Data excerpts
※ ※ ※

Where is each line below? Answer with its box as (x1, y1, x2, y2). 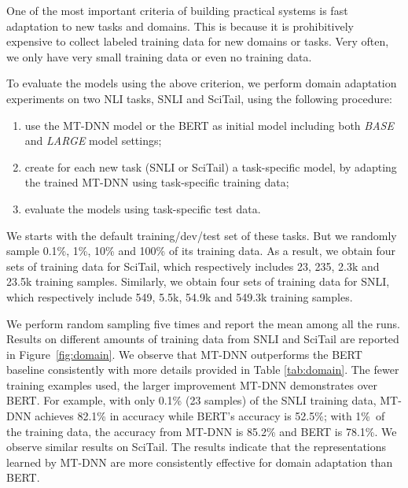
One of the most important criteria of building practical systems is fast (6, 2, 348, 18)
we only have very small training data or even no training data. (6, 48, 312, 65)
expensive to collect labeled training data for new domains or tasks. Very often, (6, 33, 389, 50)
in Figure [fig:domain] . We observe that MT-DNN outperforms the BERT (6, 346, 362, 362)
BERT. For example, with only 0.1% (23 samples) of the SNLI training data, (6, 392, 377, 409)
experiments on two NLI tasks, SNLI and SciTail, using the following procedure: (6, 90, 392, 106)
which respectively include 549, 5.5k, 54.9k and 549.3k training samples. (6, 288, 353, 305)
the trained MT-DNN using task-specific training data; (24, 174, 289, 190)
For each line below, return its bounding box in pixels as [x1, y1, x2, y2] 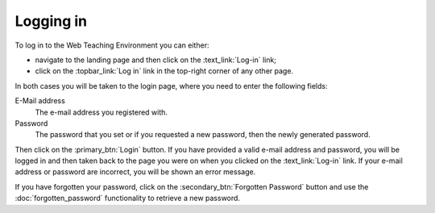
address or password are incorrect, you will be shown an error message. [14, 167, 256, 177]
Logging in [14, 12, 88, 30]
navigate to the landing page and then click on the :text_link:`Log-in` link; [35, 55, 277, 65]
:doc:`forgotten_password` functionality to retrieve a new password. [14, 194, 241, 203]
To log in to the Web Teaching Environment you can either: [14, 40, 209, 50]
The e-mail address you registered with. [35, 107, 168, 117]
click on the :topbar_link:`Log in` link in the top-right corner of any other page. [35, 66, 294, 76]
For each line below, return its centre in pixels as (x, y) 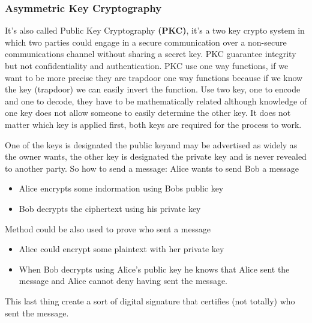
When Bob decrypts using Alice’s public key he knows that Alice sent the (154, 269)
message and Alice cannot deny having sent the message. (123, 281)
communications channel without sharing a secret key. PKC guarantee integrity (151, 54)
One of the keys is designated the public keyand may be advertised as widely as (151, 144)
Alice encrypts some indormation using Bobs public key (121, 188)
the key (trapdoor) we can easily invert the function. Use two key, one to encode (153, 89)
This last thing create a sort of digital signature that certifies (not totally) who (150, 300)
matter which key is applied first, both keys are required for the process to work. (153, 124)
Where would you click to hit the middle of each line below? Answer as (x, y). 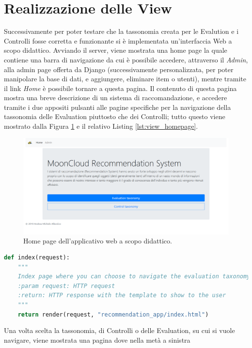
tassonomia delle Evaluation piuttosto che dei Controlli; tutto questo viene (115, 116)
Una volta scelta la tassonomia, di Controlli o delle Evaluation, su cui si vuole (119, 330)
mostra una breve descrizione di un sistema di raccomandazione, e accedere (116, 98)
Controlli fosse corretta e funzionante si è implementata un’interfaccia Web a (118, 40)
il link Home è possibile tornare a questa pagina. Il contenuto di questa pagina (120, 88)
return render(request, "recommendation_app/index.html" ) (113, 314)
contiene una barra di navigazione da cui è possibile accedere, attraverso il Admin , (126, 59)
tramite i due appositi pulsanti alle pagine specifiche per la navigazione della (118, 107)
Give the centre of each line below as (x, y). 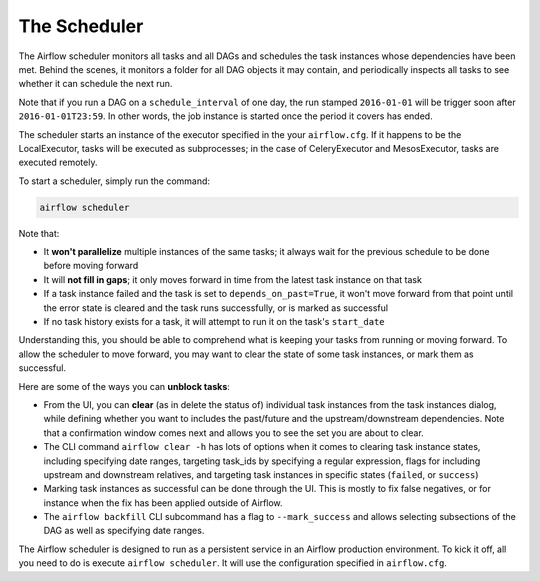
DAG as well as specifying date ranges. (124, 531)
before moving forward (91, 266)
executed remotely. (58, 162)
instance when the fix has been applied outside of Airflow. (163, 502)
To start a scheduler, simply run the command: (114, 181)
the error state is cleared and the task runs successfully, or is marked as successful (216, 307)
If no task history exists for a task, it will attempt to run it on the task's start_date (214, 321)
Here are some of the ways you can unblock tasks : (124, 386)
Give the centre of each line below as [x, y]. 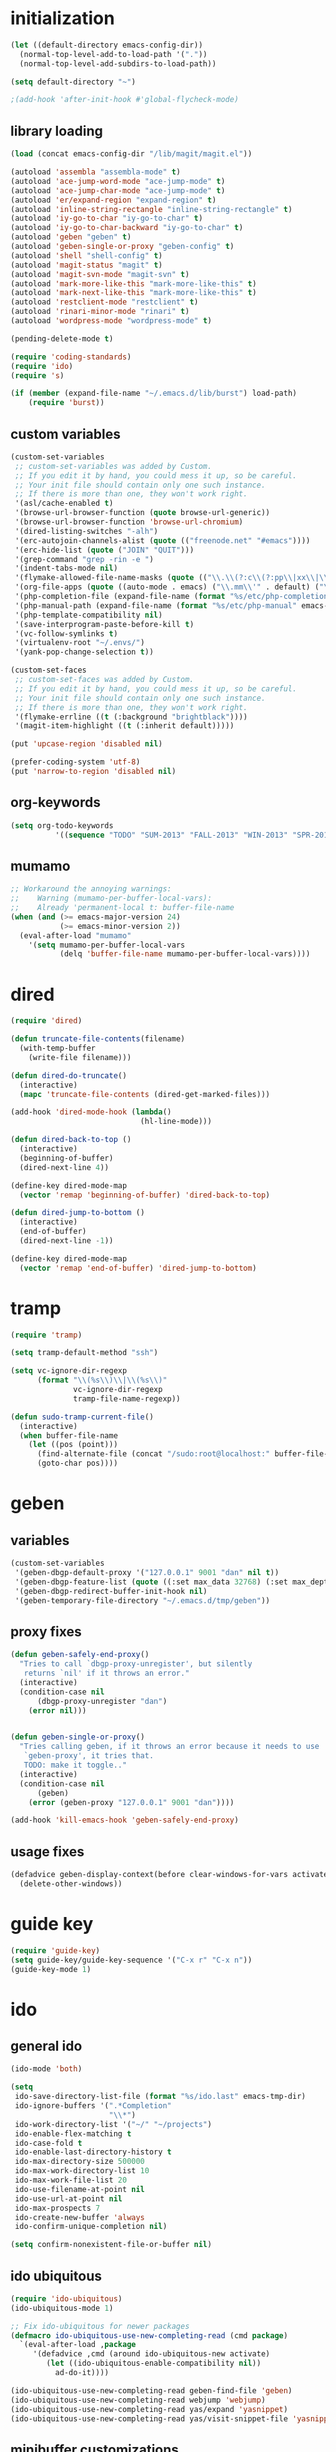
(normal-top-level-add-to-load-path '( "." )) [113, 54]
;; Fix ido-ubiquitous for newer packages [100, 2326]
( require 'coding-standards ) [71, 357]
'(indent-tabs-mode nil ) [66, 568]
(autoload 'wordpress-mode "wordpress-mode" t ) [111, 321]
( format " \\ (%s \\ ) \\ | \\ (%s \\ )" [102, 1380]
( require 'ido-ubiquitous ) [66, 2298]
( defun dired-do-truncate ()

※ ※ ※

PROMPT:
The answer must be a word-for-word copy of all the entries, containing no pictures.

RESULT OF THIS EXERCISE:
Where is each line below? Answer with its box as (x1, y1, x2, y2). 
One of the most important criteria of building practical systems is fast (6, 2, 348, 18)
we only have very small training data or even no training data. (6, 48, 312, 65)
expensive to collect labeled training data for new domains or tasks. Very often, (6, 33, 389, 50)
in Figure [fig:domain] . We observe that MT-DNN outperforms the BERT (6, 346, 362, 362)
BERT. For example, with only 0.1% (23 samples) of the SNLI training data, (6, 392, 377, 409)
experiments on two NLI tasks, SNLI and SciTail, using the following procedure: (6, 90, 392, 106)
which respectively include 549, 5.5k, 54.9k and 549.3k training samples. (6, 288, 353, 305)
the trained MT-DNN using task-specific training data; (24, 174, 289, 190)
For each line below, return its bounding box in pixels as [x1, y1, x2, y2] 
address or password are incorrect, you will be shown an error message. [14, 167, 256, 177]
Logging in [14, 12, 88, 30]
navigate to the landing page and then click on the :text_link:`Log-in` link; [35, 55, 277, 65]
:doc:`forgotten_password` functionality to retrieve a new password. [14, 194, 241, 203]
To log in to the Web Teaching Environment you can either: [14, 40, 209, 50]
The e-mail address you registered with. [35, 107, 168, 117]
click on the :topbar_link:`Log in` link in the top-right corner of any other page. [35, 66, 294, 76]
For each line below, return its centre in pixels as (x, y) 
When Bob decrypts using Alice’s public key he knows that Alice sent the (154, 269)
message and Alice cannot deny having sent the message. (123, 281)
communications channel without sharing a secret key. PKC guarantee integrity (151, 54)
One of the keys is designated the public keyand may be advertised as widely as (151, 144)
Alice encrypts some indormation using Bobs public key (121, 188)
the key (trapdoor) we can easily invert the function. Use two key, one to encode (153, 89)
This last thing create a sort of digital signature that certifies (not totally) who (150, 300)
matter which key is applied first, both keys are required for the process to work. (153, 124)
Where would you click to hit the middle of each line below? Answer as (x, y). 
tassonomia delle Evaluation piuttosto che dei Controlli; tutto questo viene (115, 116)
Una volta scelta la tassonomia, di Controlli o delle Evaluation, su cui si vuole (119, 330)
mostra una breve descrizione di un sistema di raccomandazione, e accedere (116, 98)
Controlli fosse corretta e funzionante si è implementata un’interfaccia Web a (118, 40)
il link Home è possibile tornare a questa pagina. Il contenuto di questa pagina (120, 88)
return render(request, "recommendation_app/index.html" ) (113, 314)
contiene una barra di navigazione da cui è possibile accedere, attraverso il Admin , (126, 59)
tramite i due appositi pulsanti alle pagine specifiche per la navigazione della (118, 107)
Give the centre of each line below as (x, y). 
DAG as well as specifying date ranges. (124, 531)
before moving forward (91, 266)
executed remotely. (58, 162)
instance when the fix has been applied outside of Airflow. (163, 502)
To start a scheduler, simply run the command: (114, 181)
the error state is cleared and the task runs successfully, or is marked as successful (216, 307)
If no task history exists for a task, it will attempt to run it on the task's start_date (214, 321)
Here are some of the ways you can unblock tasks : (124, 386)
Give the centre of each line below as [x, y]. 
(normal-top-level-add-to-load-path '( "." )) [113, 54]
;; Fix ido-ubiquitous for newer packages [100, 2326]
( require 'coding-standards ) [71, 357]
'(indent-tabs-mode nil ) [66, 568]
(autoload 'wordpress-mode "wordpress-mode" t ) [111, 321]
( format " \\ (%s \\ ) \\ | \\ (%s \\ )" [102, 1380]
( require 'ido-ubiquitous ) [66, 2298]
( defun dired-do-truncate ()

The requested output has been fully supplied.